_Records drawn from a dataset:_
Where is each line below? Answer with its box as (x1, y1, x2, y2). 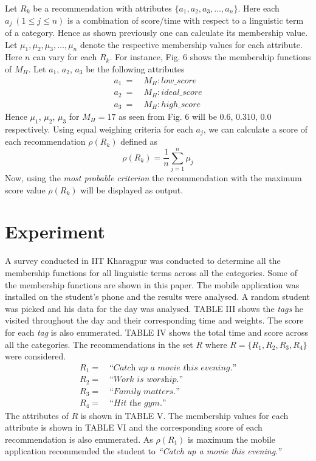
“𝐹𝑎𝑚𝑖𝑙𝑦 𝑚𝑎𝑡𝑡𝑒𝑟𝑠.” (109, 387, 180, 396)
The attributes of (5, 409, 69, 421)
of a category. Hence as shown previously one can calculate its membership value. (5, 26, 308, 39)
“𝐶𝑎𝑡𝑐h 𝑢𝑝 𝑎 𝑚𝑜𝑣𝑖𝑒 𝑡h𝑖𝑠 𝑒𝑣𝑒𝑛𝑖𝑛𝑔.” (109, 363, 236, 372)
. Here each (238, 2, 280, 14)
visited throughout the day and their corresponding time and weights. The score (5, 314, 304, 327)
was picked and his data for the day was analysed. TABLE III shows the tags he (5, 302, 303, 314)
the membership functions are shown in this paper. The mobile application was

---

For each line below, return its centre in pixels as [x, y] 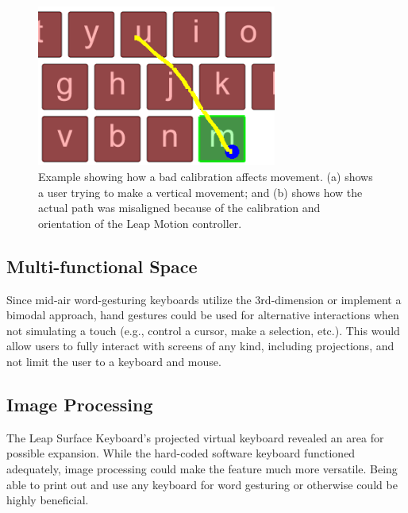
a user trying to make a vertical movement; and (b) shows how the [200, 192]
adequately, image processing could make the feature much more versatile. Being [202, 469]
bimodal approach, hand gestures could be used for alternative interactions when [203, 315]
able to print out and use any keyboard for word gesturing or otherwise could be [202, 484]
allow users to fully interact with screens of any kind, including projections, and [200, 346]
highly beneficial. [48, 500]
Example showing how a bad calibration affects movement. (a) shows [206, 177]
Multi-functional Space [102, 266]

_PROBLEM REQUIREMENTS:_ Set down exactly the lines of the data above, beginning with the line that has "The attributes of (5, 409, 69, 421)" and ending with the line that has "the membership functions", and no others.

_SOLUTION FOR THIS EXERCISE:_
The attributes of (5, 409, 69, 421)
of a category. Hence as shown previously one can calculate its membership value. (5, 26, 308, 39)
“𝐶𝑎𝑡𝑐h 𝑢𝑝 𝑎 𝑚𝑜𝑣𝑖𝑒 𝑡h𝑖𝑠 𝑒𝑣𝑒𝑛𝑖𝑛𝑔.” (109, 363, 236, 372)
. Here each (238, 2, 280, 14)
visited throughout the day and their corresponding time and weights. The score (5, 314, 304, 327)
was picked and his data for the day was analysed. TABLE III shows the tags he (5, 302, 303, 314)
the membership functions are shown in this paper. The mobile application was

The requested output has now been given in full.